= Hyperpathia =

Extreme perception of pain from normally painful stimuli

Hyperpathia is a clinical symptom of certain neurological disorders wherein nociceptive stimuli evoke exaggerated levels of pain. This should not be confused with allodynia, where normally non-painful stimuli evoke pain.

==Mechanism==
Hyperpathia describes the neuropathic pain which the pain threshold on one hand is elevated and the other hand is central hyperexcited whenever there is a loss of fibres. Hyperpathia is underlying the peripheral or central deafferentation when the afferent inputs are lost. Hyperpathia only occurs on neuropathic pain patients with the loss of fibres.

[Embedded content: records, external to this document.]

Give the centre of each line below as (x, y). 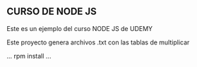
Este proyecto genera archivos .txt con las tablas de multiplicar (98, 42)
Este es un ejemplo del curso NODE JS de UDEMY (80, 28)
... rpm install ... (29, 56)
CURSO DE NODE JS (52, 12)
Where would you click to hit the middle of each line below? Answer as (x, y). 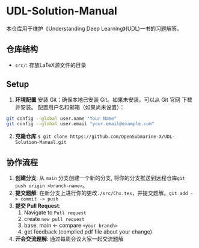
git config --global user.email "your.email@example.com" (80, 124)
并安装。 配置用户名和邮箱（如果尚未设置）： (70, 107)
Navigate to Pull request (55, 212)
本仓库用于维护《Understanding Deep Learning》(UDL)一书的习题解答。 (94, 28)
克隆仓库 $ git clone (41, 136)
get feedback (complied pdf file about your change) (88, 232)
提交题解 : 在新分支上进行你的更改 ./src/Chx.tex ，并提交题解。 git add (101, 193)
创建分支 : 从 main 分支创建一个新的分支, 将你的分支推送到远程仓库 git (100, 178)
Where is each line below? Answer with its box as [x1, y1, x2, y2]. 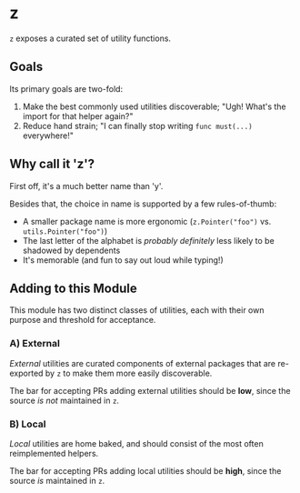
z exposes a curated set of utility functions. [9, 33, 171, 44]
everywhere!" [22, 130, 75, 141]
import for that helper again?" [22, 110, 134, 121]
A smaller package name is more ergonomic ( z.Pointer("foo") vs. [22, 216, 272, 226]
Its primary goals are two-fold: [9, 83, 124, 94]
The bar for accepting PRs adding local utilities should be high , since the [9, 465, 282, 476]
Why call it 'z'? [9, 156, 95, 172]
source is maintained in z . [9, 475, 105, 486]
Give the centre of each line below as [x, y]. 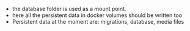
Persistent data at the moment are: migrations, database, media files [98, 22]
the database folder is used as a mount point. [69, 9]
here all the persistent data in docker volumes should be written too [97, 15]
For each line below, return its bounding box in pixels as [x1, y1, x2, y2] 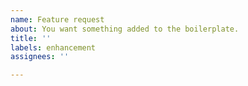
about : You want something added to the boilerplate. [10, 24, 240, 34]
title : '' [10, 33, 52, 43]
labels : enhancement [10, 42, 97, 53]
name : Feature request [10, 14, 105, 25]
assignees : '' [10, 52, 70, 62]
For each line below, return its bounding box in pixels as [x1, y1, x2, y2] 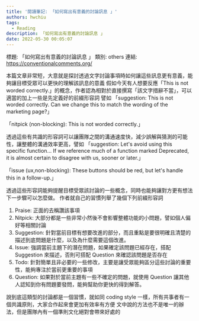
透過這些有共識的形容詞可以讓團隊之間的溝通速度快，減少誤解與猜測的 [6, 133, 178, 140]
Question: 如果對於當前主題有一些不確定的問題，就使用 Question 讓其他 [14, 274, 190, 280]
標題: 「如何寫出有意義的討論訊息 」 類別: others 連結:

The International Association of the Study of Pain's (IASP) definition of hyperpathia is that: A painful syndrome characterized by an abnormally painful reaction to a stimulus, especially a repetitive stimulus, as well as an increased threshold. The definition also complies with a note which is: It may occur with allodynia, hyperesthesia, hyperalgesia, or dysesthesia. Faulty identification and localization of the stimulus, delay, radiating sensation, and after-sensation may be present, and the pain is often explosive in character. The changes in this note are the specification of allodynia and the inclusion of hyperalgesia explicitly. Previously hyperalgesia was implied, since hyperesthesia was mentioned in the previous note and hyperalgesia is a special case of hyperesthesia.